(Recorded data)
----------------------------------------

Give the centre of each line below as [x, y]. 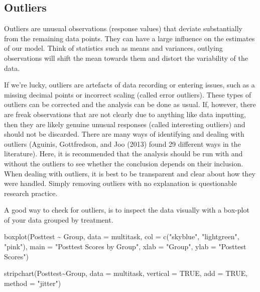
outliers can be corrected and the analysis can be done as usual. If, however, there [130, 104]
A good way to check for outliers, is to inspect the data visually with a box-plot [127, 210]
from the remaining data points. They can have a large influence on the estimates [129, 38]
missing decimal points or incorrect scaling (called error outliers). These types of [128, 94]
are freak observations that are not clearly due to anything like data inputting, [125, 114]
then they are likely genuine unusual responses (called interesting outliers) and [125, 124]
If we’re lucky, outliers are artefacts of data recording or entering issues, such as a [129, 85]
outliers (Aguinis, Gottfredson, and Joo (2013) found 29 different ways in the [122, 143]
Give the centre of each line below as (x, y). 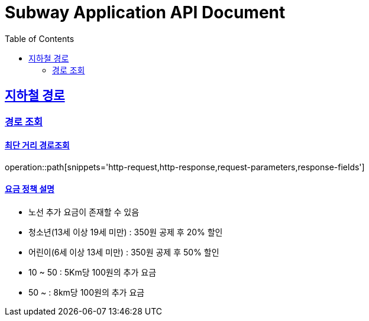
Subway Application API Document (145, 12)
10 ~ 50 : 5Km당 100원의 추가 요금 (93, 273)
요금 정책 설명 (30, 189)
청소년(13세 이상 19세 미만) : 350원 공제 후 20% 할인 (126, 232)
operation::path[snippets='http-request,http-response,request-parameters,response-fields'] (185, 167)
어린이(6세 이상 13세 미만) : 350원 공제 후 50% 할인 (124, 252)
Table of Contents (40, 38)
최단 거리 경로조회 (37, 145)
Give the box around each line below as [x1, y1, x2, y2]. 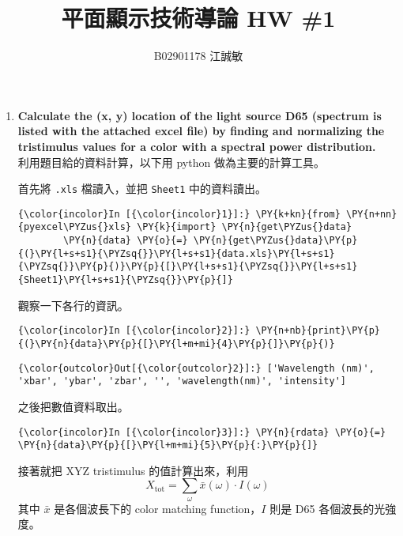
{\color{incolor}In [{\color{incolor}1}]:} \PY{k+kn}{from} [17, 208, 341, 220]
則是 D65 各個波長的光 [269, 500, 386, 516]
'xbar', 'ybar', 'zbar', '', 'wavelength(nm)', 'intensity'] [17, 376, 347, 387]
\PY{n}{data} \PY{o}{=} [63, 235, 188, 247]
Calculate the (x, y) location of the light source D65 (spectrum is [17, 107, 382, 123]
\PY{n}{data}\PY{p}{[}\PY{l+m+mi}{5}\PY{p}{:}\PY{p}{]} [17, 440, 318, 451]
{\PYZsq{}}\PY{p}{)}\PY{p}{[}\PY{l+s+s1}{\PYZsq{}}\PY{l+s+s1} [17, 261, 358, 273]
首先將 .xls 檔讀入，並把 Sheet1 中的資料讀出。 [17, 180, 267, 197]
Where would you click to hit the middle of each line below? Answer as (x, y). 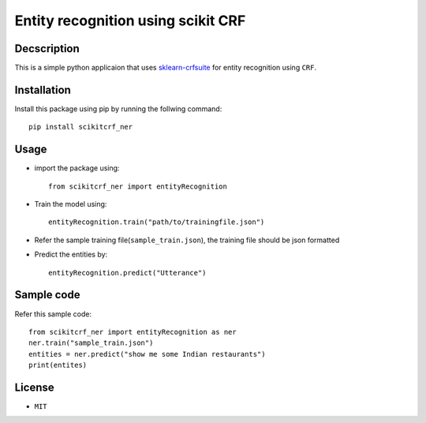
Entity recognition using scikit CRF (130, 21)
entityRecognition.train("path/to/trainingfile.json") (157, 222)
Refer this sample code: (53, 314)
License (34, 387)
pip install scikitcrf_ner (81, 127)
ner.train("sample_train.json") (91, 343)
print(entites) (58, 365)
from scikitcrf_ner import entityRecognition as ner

----------------------------------------

Reproduce the records word for word, please, from their first line up to and including the line that contains "청소년(13세 이상 19세", but no pictures.

Give the centre of each line below as [x, y]. 
outliers can be corrected and the analysis can be done as usual. If, however, there [130, 104]
A good way to check for outliers, is to inspect the data visually with a box-plot [127, 210]
from the remaining data points. They can have a large influence on the estimates [129, 38]
missing decimal points or incorrect scaling (called error outliers). These types of [128, 94]
are freak observations that are not clearly due to anything like data inputting, [125, 114]
then they are likely genuine unusual responses (called interesting outliers) and [125, 124]
If we’re lucky, outliers are artefacts of data recording or entering issues, such as a [129, 85]
outliers (Aguinis, Gottfredson, and Joo (2013) found 29 different ways in the [122, 143]
Give the centre of each line below as (x, y). 
Subway Application API Document (145, 12)
10 ~ 50 : 5Km당 100원의 추가 요금 (93, 273)
요금 정책 설명 (30, 189)
청소년(13세 이상 19세 미만) : 350원 공제 후 20% 할인 (126, 232)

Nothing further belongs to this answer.